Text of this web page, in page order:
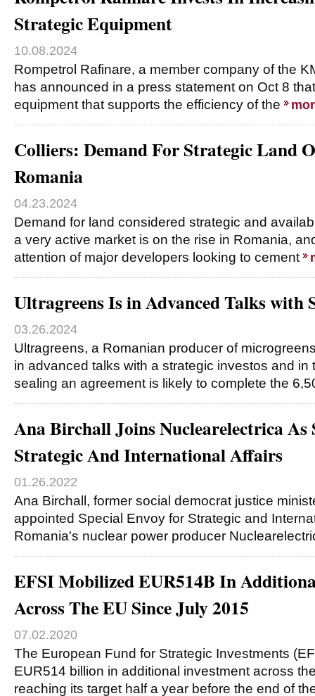
Strategic Equipment
10.08.2024
Rompetrol Rafinare, a member company of the
has announced in a press statement on Oct 8
equipment that supports the efficiency of the
Colliers: Demand For Strategic Land
Romania
04.23.2024
Demand for land considered strategic and
a very active market is on the rise in Romania,
attention of major developers looking to cement
Ultragreens Is in Advanced Talks with
03.26.2024
Ultragreens, a Romanian producer of
in advanced talks with a strategic investos and in
sealing an agreement is likely to complete the
Ana Birchall Joins Nuclearelectrica As
Strategic And International Affairs
01.26.2022
Ana Birchall, former social democrat justice
appointed Special Envoy for Strategic and
Romania's nuclear power producer
EFSI Mobilized EUR514B In
Across The EU Since July 2015
07.02.2020
The European Fund for Strategic Investments
EUR514 billion in additional investment across
reaching its target half a year before the end of
########################################
- DESCRIPTION OF THE TASK -
Report every line from the listing above where the string "Demand" can be found.

- ANSWER FOR THIS EXERCISE -
Colliers: Demand For Strategic Land
Demand for land considered strategic and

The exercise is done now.